BEGIN Provided information

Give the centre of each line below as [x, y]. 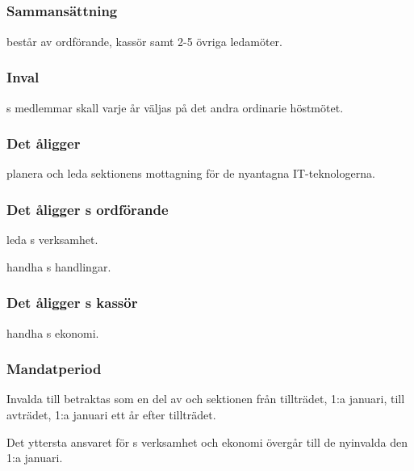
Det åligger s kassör [72, 303]
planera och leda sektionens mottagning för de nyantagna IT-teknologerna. [191, 173]
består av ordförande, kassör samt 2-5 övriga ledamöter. [144, 41]
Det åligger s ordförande [88, 209]
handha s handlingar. [59, 266]
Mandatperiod [54, 369]
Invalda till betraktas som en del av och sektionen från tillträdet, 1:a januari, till [206, 399]
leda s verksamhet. [52, 240]
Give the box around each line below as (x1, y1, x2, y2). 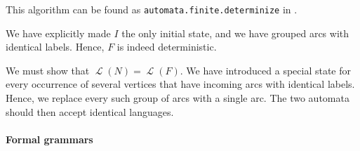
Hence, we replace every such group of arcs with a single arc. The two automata (6, 91, 349, 105)
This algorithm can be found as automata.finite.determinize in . (6, 2, 298, 16)
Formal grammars (6, 131, 93, 146)
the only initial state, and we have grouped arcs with (121, 25, 349, 40)
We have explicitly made (6, 25, 111, 40)
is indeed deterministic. (116, 39, 217, 54)
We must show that (6, 63, 90, 77)
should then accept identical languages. (6, 104, 174, 119)
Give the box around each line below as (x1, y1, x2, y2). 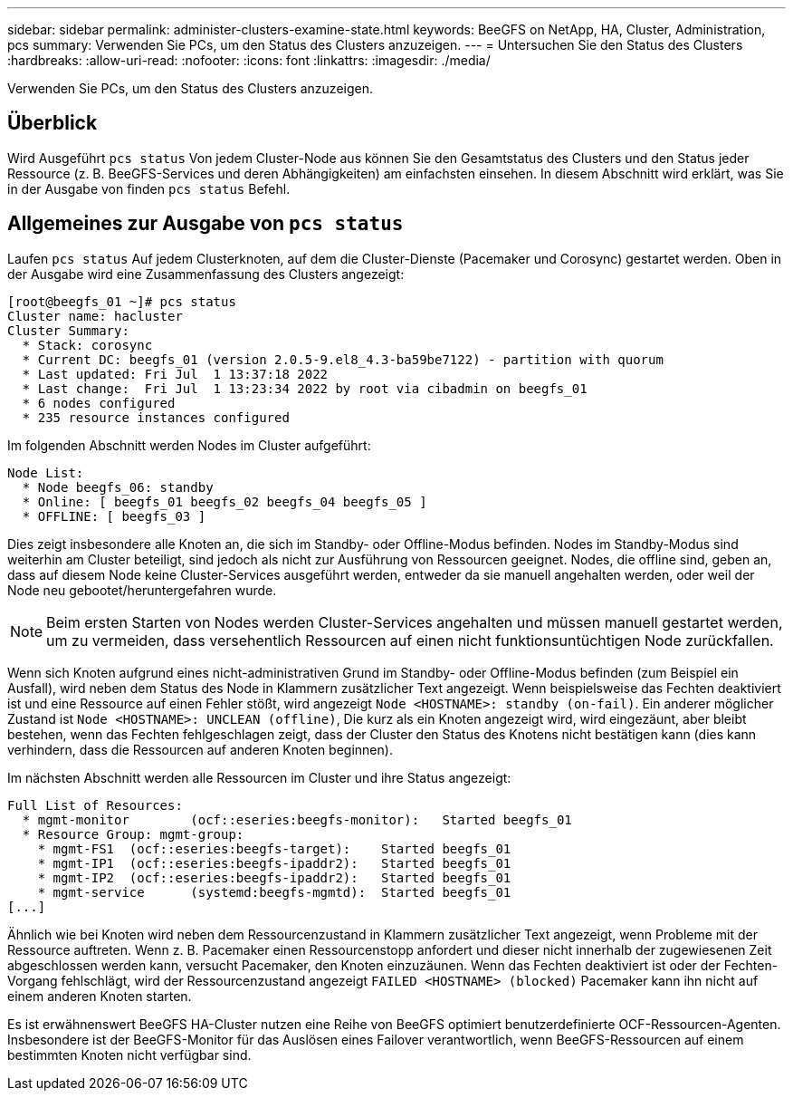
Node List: (7, 465, 84, 480)
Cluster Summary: (7, 323, 129, 338)
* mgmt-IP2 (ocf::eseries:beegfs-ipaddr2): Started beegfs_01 (37, 870, 511, 885)
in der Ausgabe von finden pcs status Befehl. (7, 180, 291, 197)
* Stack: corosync (22, 337, 153, 352)
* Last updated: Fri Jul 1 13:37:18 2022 (22, 366, 329, 381)
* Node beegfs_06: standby (22, 479, 214, 495)
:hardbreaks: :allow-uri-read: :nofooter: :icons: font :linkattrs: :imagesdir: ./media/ (7, 53, 491, 68)
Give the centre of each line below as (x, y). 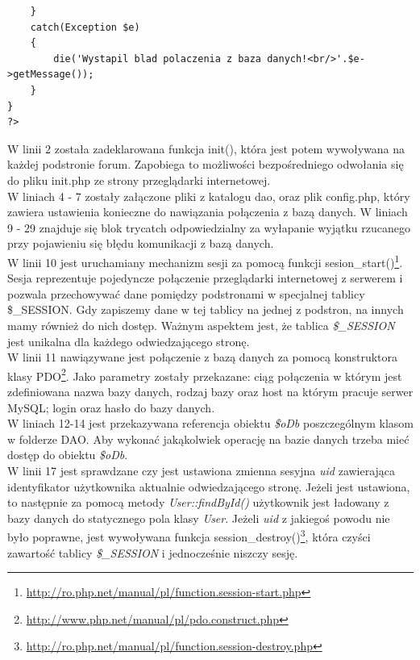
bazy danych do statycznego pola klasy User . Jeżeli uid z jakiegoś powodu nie (199, 518)
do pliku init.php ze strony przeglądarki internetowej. (139, 180)
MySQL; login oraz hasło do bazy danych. (111, 407)
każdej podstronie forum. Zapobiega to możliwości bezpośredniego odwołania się (206, 164)
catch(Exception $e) (85, 27)
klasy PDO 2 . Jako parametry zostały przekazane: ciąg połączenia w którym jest (205, 374)
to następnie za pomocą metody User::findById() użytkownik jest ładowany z (198, 502)
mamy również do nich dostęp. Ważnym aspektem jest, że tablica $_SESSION (201, 325)
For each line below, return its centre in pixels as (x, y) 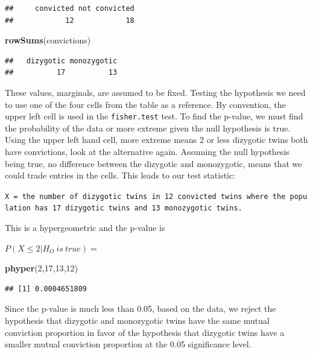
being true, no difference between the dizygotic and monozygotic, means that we (153, 163)
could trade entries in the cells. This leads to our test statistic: (120, 175)
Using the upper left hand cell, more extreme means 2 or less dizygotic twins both (156, 140)
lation (18, 208)
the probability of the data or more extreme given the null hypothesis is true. (148, 128)
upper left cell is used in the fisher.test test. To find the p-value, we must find (154, 116)
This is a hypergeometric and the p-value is (85, 228)
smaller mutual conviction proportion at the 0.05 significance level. (128, 344)
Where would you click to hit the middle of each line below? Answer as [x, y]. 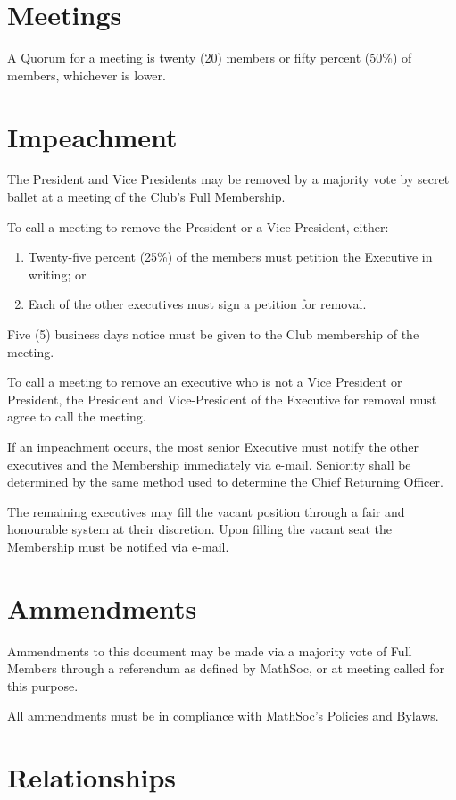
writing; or [57, 274]
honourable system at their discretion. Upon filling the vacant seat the [199, 529]
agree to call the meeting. [77, 417]
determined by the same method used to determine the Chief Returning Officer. [225, 482]
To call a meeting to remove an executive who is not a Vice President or [205, 382]
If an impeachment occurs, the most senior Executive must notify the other [213, 446]
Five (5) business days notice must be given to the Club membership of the [213, 334]
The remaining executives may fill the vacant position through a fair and [206, 511]
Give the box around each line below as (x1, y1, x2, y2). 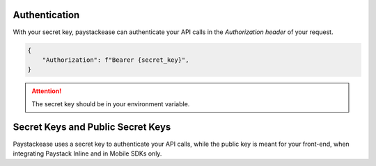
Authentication (13, 9, 80, 21)
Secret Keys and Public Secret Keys (13, 122, 171, 133)
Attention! (31, 87, 62, 95)
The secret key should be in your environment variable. (31, 99, 190, 108)
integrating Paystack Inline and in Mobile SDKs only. (13, 149, 162, 158)
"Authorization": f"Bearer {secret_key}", (42, 56, 189, 64)
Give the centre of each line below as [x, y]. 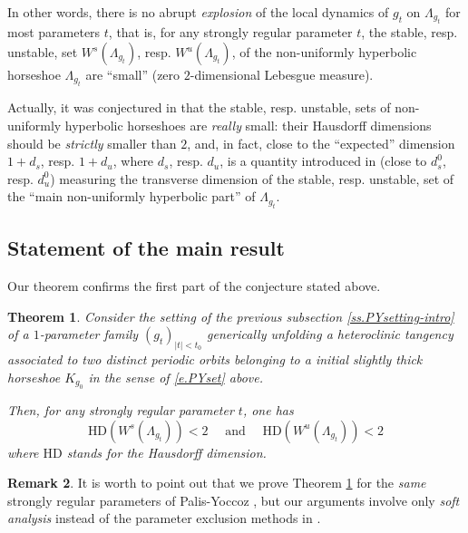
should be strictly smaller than [92, 143]
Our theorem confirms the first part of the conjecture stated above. [194, 285]
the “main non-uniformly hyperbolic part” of [132, 196]
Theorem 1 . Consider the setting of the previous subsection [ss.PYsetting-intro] [231, 316]
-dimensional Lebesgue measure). [282, 74]
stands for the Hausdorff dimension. [166, 452]
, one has [268, 410]
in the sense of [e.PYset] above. [175, 377]
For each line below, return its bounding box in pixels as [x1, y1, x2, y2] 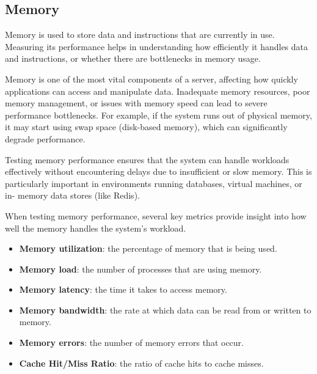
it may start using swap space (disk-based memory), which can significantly [5, 120, 288, 133]
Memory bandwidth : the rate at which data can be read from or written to [19, 303, 312, 316]
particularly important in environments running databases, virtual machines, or [5, 177, 302, 189]
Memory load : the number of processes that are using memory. [19, 262, 262, 275]
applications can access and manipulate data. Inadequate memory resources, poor [5, 84, 310, 97]
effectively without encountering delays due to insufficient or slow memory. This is [5, 165, 312, 178]
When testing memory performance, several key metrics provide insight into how [5, 209, 307, 222]
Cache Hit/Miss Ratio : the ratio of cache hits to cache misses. [19, 356, 264, 369]

END Provided information

### [Exercise aim]
In the records above, everything from the line with "upper left cell" down to the line with "Where would you" is to be set down exactly, both ends included, with no pictures and no other lines.

### [Expected answer]
upper left cell is used in the fisher.test test. To find the p-value, we must find (154, 116)
This is a hypergeometric and the p-value is (85, 228)
smaller mutual conviction proportion at the 0.05 significance level. (128, 344)
Where would you click to hit the middle of each line below? Answer as [x, y]. 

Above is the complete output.